Both houses of the U.S. Congress passed a government funding bill Thursday that would avert another partial shutdown.

The bill, however, does not contain the $5.7 billion U.S. President Donald Trump wanted for a border wall. It now needs the president’s signature ahead of a deadline of Friday at midnight to become law. 

The White House said earlier in the day that Trump will sign the bill, but that he will also declare a national emergency to get the wall built.

“The President is once again delivering on his promise to build the wall, protect the border, and secure our great country,” said Press Secretary Sarah Sanders. 

An emergency declaration to shift funding from other federal priorities to the border is expected to face swift legal challenge.

The White House says Trump will sign the bill, but will also declare a national emergency to get the funding her wants to build the wall. (Evan Vucci/Associated Press)

The bipartisan legislation provides more than $300 billion US to fund the Department of Homeland Security and a range of other federal agencies through Sept. 30, the end of the current fiscal year. Funding is due to expire for those agencies on Friday.

While it does not contain the money Trump demanded for the wall, it does contain $1.37 billion US in new money to help build 88.5 km of new physical barriers on the border. It is the same level of funding Congress appropriated for border security measures last year, including barriers but not concrete walls.

Trump will almost certainly face legal challenges if he does declare a national emergency to get additional funding for a U.S.-Mexico border wall, circumventing the power of Congress to set spending policy.

Legal scholars said it is unclear how such a step would play out, but they agree a court test would likely focus on whether an emergency actually exists on the southern border and on the limits of presidential power over taxpayer funds.

House Speaker Nancy Pelosi said she might file a legal challenge. 

“We will review our options,” she said, adding that Democrats would response “appropriately.”

Legal challenge could bump up against 2020 election

A long legal fight could stretch into Trump’s 2020 re-election bid, and embolden critics who already accuse him of authoritarian tendencies and unpredictable swerves in policy-making.

Some Democratic state attorneys general are already saying they may go to court to block any declaration of a national emergency on the southern border.

Attorney General Xavier Becerra of California wrote Thursday on Twitter that any border crisis is of the president’s own making and “we will do what we must to hold him accountable.”

His counterpart in Washington state, Bob Ferguson, said that if Trump’s declaration depletes federal aid to the state, he’ll “take appropriate steps to block this unlawful action.”

The Democratic Party’s field of presidential hopefuls was split on support for the bill.

It won support from Sen.
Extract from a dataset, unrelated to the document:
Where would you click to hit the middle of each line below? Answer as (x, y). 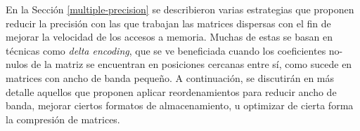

Amy Klobuchar of Minnesota, who launched her presidential campaign Sunday, and from Vermont Independent Sen. Bernie Sanders, who is expected to join the Democratic primary soon. Ohio Sen. Sherrod Brown, another Democrat weighing a presidential run, also voted in favor.

White House hopefuls who opposed the legislation include California Sen. Kamala Harris, New Jersey Sen. Cory Booker, Massachusetts Sen. Elizabeth Warren and New York Sen. Kirsten Gillibrand.

Sanders said he has “concerns” about the bill but “I cannot turn my back on” federal workers who would have to work unpaid in a government shutdown.